Una volta stabilite le istituzioni autonome, la necessità di un nuovo tipo di istruzione era primaria. Non che le persone del Kurdistan occidentale non fossero istruite – le percentuali di licenze di scuola superiore erano e sono molto alte, come io e il resto di una delegazione accademica abbiamo appreso durante la nostra visita. L’istruzione era però fondamentale per creare la cultura rivoluzionaria in cui potevano prosperare. Non riguarda soltanto i bambini e i giovani, ma anche gli adulti, perfino gli anziani.

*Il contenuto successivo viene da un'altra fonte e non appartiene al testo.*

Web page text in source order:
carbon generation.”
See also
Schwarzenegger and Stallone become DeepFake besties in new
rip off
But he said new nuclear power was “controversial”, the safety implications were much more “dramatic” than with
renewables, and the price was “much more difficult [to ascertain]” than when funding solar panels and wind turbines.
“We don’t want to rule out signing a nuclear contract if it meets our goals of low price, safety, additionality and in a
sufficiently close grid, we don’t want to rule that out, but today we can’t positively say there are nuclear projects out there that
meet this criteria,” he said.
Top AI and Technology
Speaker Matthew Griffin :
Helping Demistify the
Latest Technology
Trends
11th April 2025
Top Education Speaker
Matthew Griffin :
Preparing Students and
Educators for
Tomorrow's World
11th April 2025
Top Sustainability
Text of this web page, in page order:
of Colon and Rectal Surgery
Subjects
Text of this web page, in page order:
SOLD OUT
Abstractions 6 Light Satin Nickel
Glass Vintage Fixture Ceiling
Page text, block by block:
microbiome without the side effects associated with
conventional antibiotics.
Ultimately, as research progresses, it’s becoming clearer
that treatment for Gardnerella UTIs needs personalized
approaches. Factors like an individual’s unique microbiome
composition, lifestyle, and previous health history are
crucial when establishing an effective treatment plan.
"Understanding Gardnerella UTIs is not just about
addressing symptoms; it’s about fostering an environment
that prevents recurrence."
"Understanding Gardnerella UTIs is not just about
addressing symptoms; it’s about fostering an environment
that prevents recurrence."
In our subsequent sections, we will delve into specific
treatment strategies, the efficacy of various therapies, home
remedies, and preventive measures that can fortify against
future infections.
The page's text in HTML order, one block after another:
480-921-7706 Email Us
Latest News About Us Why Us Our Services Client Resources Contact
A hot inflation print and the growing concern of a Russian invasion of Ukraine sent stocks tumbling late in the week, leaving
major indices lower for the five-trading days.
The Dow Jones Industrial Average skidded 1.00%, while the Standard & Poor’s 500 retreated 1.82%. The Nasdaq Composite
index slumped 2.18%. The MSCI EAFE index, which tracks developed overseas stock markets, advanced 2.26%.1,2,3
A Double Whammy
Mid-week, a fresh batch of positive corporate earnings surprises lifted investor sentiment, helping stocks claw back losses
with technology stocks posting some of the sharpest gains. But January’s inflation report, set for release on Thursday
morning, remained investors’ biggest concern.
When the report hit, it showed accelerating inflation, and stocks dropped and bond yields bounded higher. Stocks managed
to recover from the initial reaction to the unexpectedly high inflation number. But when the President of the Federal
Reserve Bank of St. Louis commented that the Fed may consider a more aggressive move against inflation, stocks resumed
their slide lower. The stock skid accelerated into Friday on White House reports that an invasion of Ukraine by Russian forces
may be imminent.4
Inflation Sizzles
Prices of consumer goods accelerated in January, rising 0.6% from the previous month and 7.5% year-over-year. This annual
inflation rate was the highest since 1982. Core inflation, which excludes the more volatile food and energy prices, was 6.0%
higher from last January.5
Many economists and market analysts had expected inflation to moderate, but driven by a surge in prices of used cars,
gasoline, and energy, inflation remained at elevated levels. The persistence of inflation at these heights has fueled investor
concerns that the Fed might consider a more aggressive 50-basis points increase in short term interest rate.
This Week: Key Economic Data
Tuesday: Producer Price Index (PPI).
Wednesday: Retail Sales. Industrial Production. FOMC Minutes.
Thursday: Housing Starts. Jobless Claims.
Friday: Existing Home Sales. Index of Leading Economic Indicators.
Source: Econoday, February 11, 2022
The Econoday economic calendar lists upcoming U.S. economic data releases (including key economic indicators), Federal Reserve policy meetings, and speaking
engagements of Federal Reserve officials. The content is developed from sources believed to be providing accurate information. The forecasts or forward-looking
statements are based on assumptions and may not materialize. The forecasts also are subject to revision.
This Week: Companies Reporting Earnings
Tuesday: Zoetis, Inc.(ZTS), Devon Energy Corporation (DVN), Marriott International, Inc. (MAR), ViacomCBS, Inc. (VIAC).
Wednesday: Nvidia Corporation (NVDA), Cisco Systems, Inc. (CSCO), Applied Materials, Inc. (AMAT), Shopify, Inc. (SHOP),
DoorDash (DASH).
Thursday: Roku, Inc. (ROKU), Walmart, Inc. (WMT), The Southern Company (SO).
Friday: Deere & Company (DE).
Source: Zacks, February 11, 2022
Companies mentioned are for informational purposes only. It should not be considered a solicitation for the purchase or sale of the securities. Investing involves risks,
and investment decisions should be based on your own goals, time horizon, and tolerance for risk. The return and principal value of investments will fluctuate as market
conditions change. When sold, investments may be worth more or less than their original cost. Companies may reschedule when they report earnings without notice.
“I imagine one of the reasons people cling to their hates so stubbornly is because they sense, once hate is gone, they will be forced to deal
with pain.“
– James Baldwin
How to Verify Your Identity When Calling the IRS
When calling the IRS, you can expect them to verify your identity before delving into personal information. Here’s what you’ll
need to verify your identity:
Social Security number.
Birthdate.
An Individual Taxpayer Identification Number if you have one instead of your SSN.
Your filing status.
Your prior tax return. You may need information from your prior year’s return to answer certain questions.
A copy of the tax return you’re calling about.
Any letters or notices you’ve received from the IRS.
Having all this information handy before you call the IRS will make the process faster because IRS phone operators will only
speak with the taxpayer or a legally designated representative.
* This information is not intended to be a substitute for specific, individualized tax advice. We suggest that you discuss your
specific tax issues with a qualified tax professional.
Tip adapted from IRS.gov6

Come ci spiegò Aldar Xelîl, membro del consiglio Tev-Dem, cioè la coalizione politica che governava la regione autonoma di Rojava, il progetto politico di Rojava ‘non riguarda soltanto il cambiamento di regime, ma la creazione di una mentalità che porti la rivoluzione per la società’. Dorîn Akîf, che insegna in due università in Rojava, era d’accordo: “Si deve cambiare la percezione – ci ha detto – perché adesso la mentalità molto importante per la rivoluzione. L’istruzione è determinante per noi”.
Il primo problema che la rivoluzione ha dovuto affrontare è stato quello della lingua da usare per l’istruzione. Per 40 anni, sotto il regime di Assad, i bambini curdi dovevano imparare l’arabo e studiare in arabo. La lingua curda era bandita dalla vita pubblica; il suo insegnamento era illegale e poteva essere punito con la detenzione e perfino con la tortura. E così, quando i curdi siriani presero le comunità nelle loro mani, immediatamente programmarono l’istruzione in lingua curda. La prima di queste scuole che fu aperta, è stata la Scuola Sehîd di Fewzî nel cantone di Efrîn, seguita da una a Kobanê e una a Cizîrê. Nell’agosto 2014 la sola Cizîrê aveva 670 scuole con 3.000 insegnanti che tenevano corsi di lingua curda per 49.000 studenti.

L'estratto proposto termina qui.